バクトロール、アナログフォトカプラってなんだ!

Vactrol(バクトロール、アナログフォトカプラ)は抵抗を電流で制御できるデバイスなので、Arduinoで可変抵抗を作れる。これがとても魅力的でだ。さらに、そのアナログな特性ゆえ、モジュラーシンセに使われている

バクトロールとは?
バクトロールは、光依存抵抗(LDR)と発光ダイオード(LED)を組み合わせた光カプラーである。LDRにはCdSを使うことが多く、CdSとLEDが向き合って配置されている。LEDが点灯すると、LDRの抵抗値が変化する。この特性を利用して、電圧制御フィルター(VCF)や電圧制御アンプ(VCA)などのモジュールで使用される。応答が緩やかで、これを利用したエンベロープ特性を作れる。

モジュラーシンセにおけるバクトロールの役割

用途

  • VCF(電圧制御フィルター):
バクトロールは、フィルターのカットオフ周波数を制御するために使用される。LEDの明るさを変えることで、LDRの抵抗値が変わり、フィルターの周波数特性が変化する。

  • VCA(電圧制御アンプ):
バクトロールは、音量を制御するためにも使用される。LEDの明るさに応じてLDRの抵抗値が変わり、音量が調整される。

  • エンベロープジェネレーター:
バクトロールは、エンベロープの生成にも使用される。エンベロープのアタックやディケイの時間を制御するために、LDRの抵抗値を利用する。

バクトロールの利点

  • 滑らかな応答: バクトロールは、滑らかで自然な応答を提供できる。これにより、モジュラーシンセの音がより有機的で自然なものになる。
  • ノイズの低減: バクトロールは、電子的なノイズを低減する効果がある。これにより、クリーンな音質が得られる。

具体的な使用例

  • Make Noise Optomix: このモジュールは、バクトロールを使用したローパスゲートで、音量とフィルターを同時に制御する。
  • Doepfer A-101-2 Vactrol Lowpass Gate: こちらもバクトロールを使用したローパスゲートで、フィルターとアンプの機能を兼ね備えている。

入手可能なバクトロール

モジュラーシンセ用としては、 VTL5C2 VTL5C3 が定番の模様。
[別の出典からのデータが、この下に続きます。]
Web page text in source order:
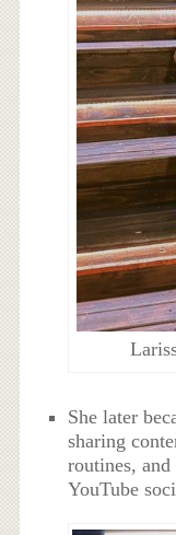
She later
sharing
routines,
YouTube
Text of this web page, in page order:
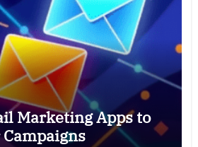
Marketing Apps to
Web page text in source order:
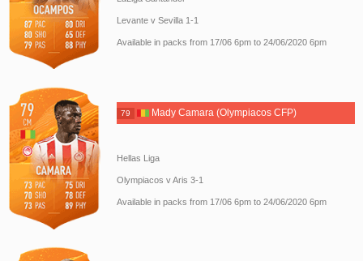
Levante v Sevilla 1-1
Available in packs from 17/06 6pm to 24/06/2020 6pm
79 Mady Camara (Olympiacos CFP)
Hellas Liga
Olympiacos v Aris 3-1
Available in packs from 17/06 6pm to 24/06/2020 6pm
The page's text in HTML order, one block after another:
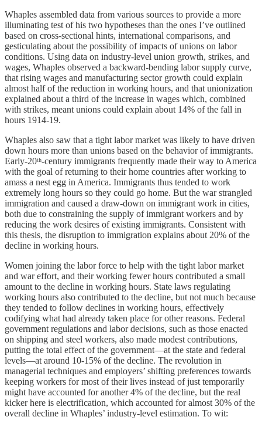
Whaples assembled data from various sources to provide a more
illuminating test of his two hypotheses than the ones I’ve outlined
based on cross-sectional hints, international comparisons, and
gesticulating about the possibility of impacts of unions on labor
conditions. Using data on industry-level union growth, strikes, and
wages, Whaples observed a backward-bending labor supply curve,
that rising wages and manufacturing sector growth could explain
almost half of the reduction in working hours, and that unionization
explained about a third of the increase in wages which, combined
with strikes, meant unions could explain about 14% of the fall in
hours 1914-19.
Whaples also saw that a tight labor market was likely to have driven
down hours more than unions based on the behavior of immigrants.
Early-20ᵗʰ-century immigrants frequently made their way to America
with the goal of returning to their home countries after working to
amass a nest egg in America. Immigrants thus tended to work
extremely long hours so they could go home. But the war strangled
immigration and caused a draw-down on immigrant work in cities,
both due to constraining the supply of immigrant workers and by
reducing the work desires of existing immigrants. Consistent with
this thesis, the disruption to immigration explains about 20% of the
decline in working hours.
Women joining the labor force to help with the tight labor market
and war effort, and their working fewer hours contributed a small
amount to the decline in working hours. State laws regulating
working hours also contributed to the decline, but not much because
they tended to follow declines in working hours, effectively
codifying what had already taken place for other reasons. Federal
government regulations and labor decisions, such as those enacted
on shipping and steel workers, also made modest contributions,
putting the total effect of the government—at the state and federal
levels—at around 10-15% of the decline. The revolution in
managerial techniques and employers’ shifting preferences towards
keeping workers for most of their lives instead of just temporarily
might have accounted for another 4% of the decline, but the real
kicker here is electrification, which accounted for almost 30% of the
overall decline in Whaples’ industry-level estimation. To wit:

前者は応答時間が比較的長く、余韻あるDecay特性が作れるのかもしれない。かっては秋月で扱っていたようだが、今はない。Aliexpressで入手可能なようだが、特性は偽物のようだ。
LCR0203 は秋月で扱いがあり、HAGIWOのモジュラーシンセによく使われている。

型番 オン抵抗(@10mA) オフ抵抗(@10秒後) オンタイム オフタイム 最大LED電流 特徴 入手先
VTL5C1 600Ω 50MΩ以上 2.5ms 35ms 40mA 高い暗抵抗、広ダイナミックレンジ、高応答 困難aliexpress偽
VTL5C2 800Ω 1MΩ以上 3.5ms 500ms 40mA ON高応答、温度特性良好、緩やかなオフ応答 困難aliexpress偽
VTL5C3 10MΩ以上 2.5ms 35ms 40mA 高応答、広ダイナミックレンジ、温度特性良好、 困難aliexpress偽
VTL5C4 125Ω 400MΩ以上 6ms 1.5s 40mA 非常に高い暗抵抗、超緩やかなOFF応答時間 困難aliexpress偽
VTL5C9 50Ω 50MΩ以上 4ms 50ms 40mA 非常に高い暗抵抗、適度な応答時間 困難aliexpress偽
LCR0202 50Ω 110MΩ 2.5ms 40mA - 秋月電子
LCR0203 50Ω 110MΩ 2.5ms 40mA - 秋月電子
LCR1506 50Ω 110MΩ 2.5ms 40mA - 秋月電子
LLI-2203 10mA - 秋月電子


データシートは下記をクリックすると見える。

VTL5C2

VTL5C3

フォトカプラ入力側の発光ダイオード(LED)は、長時間使うと発光効率が下がる。周辺温度によっても変わる。グラフにおける複数の線はこの違いを示している。
  1. 25°C 24 hours @ no input
  2. 25°C 24 hours @ 40 mA input
  3. +50°C 24 hours @ 40 mA input
  4. 20°C 24 hours @ 40 mA input

LCR0203

データシートには適切な特性が載っていなかったのでWebより勝手に拝借。

データシートで暗抵抗を比べると、VTL5C3 > VTL5C2 > LCR0203 の順に1桁づつ大きいと言った感じだ。

シミュレーションモデル

ネットを探すと、VTL5C3 と VTL5C2 は LTspice LTspice@groups.io で見つかった。VTL5C2 には何種類かのモデルが挙がっていたので、タイムスタンプが新しいものを使用した。
LCR0203 は、伝スパ様がモデルづくりを 動画 にされている。

暗抵抗特性(静特性)

各々のバクトロールの特性を比較するため、入手したモデルを使って下記の回路で解析した。
各モデルでの任意電流における抵抗を数点ピックアップして、データシートの特性と比較して、同じであることを確認した。
LCR0202 は ネットで見つけた電流と抵抗の静特性 とにあと載せる特性を使って、伝スパの 動画 に倣って自作したモデルを使っている。




抵抗応答性

ON電流を1mAにしたときのステップ応答をシミュレーションする。上図の静特性に示すようにそれぞれのバクトロールで暗抵抗が異なる。そこで、50KΩの制限抵抗を並列に設けてみた。これで暗抵抗は同じになる。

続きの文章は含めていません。